Outro projeto de Iwasaki, não menos surreal para os padrões ocidentais, é inspirado num costume relativamente antigo no Japão de criar monumentos em memória a animais, insetos, caramujos, plantas, objetos diversos e, até, ao espírito de espermas.

Iwasaki mostrou que em algumas instituições médicas e de pesquisa, como no Departamento de Ciências Humanas da Waseda University, há o estranho hábito de celebrações anuais realizadas em homenagem a animais usados em experimentos. Em zoológicos, há cerimônias fúnebres para animais que morreram. E em 1971, foi criado um monumento em homenagem ao espírito de espermas, mostrou.

Com tudo isso, Iwasaki pensou num memorial para células artificiais. “Sou um microbiologista, então posso, finalmente, orar por uma bactéria que usamos em experimentos”, comparou.

“The memorial service for synthetic cells” é o nome do trabalho tecno-artístico de Iwasaki e será exibido durante o Kenpoku Art Festival 2016, uma grande mostra que dialoga com natureza e arte, incorporando ciência e tecnologia. É realizado em seis cidades da região norte da Prefeitura de Ibaraki, Japão.

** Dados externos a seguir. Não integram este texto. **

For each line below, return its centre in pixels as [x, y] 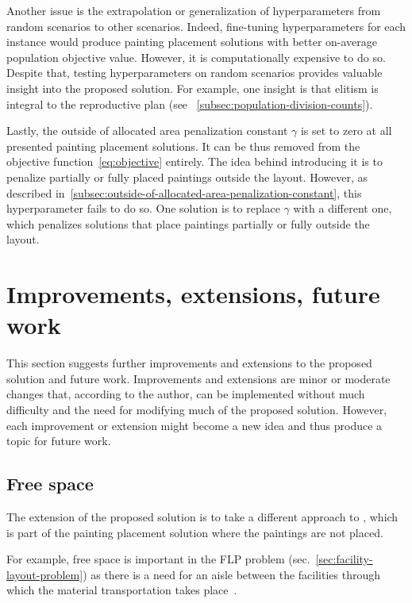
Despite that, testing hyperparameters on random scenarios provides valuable [194, 73]
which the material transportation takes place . [122, 590]
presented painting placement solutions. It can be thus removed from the [183, 146]
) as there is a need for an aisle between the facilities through [232, 574]
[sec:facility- [344, 559]
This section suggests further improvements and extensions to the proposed [189, 363]
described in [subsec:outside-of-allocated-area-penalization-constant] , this [184, 192]
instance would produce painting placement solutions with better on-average [192, 42]
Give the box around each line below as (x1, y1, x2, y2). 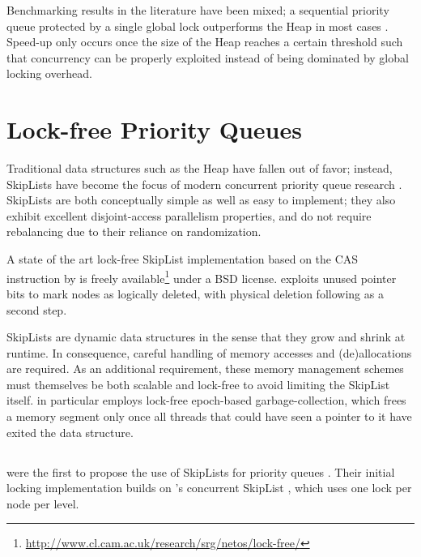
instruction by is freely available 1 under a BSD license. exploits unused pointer (6, 267, 397, 286)
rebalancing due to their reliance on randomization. (6, 223, 262, 240)
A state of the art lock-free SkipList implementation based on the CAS (6, 251, 359, 268)
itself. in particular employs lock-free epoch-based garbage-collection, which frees (6, 392, 406, 409)
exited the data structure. (6, 423, 134, 440)
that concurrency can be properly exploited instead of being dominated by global (6, 49, 409, 66)
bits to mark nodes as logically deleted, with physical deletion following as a (6, 285, 384, 302)
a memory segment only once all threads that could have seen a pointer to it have (6, 408, 412, 425)

Segundo Iwasaki, o trabalho é cientificamente “estimulante, pois força a pensar o que é de fato a vida”. Os dois projetos que o cientista apresentou no workshop da Intercontinental Academia parecem lidar com coisas distintas. Mas, na verdade, lidam com a questão do tempo e como os humanos estão envolvidos com a vida, disse.

Citou um paper sobre a criação de uma célula bacteriana a partir de um genoma quimicamente sintetizado. “Muitos cientistas se dividem ao responder se é um organismo vivo, ou um tipo de vida sintético. Então, vejo que para esse tipo de julgamento é necessário o critério subjetivo de cada um sobre o que é a vida”, finalizou.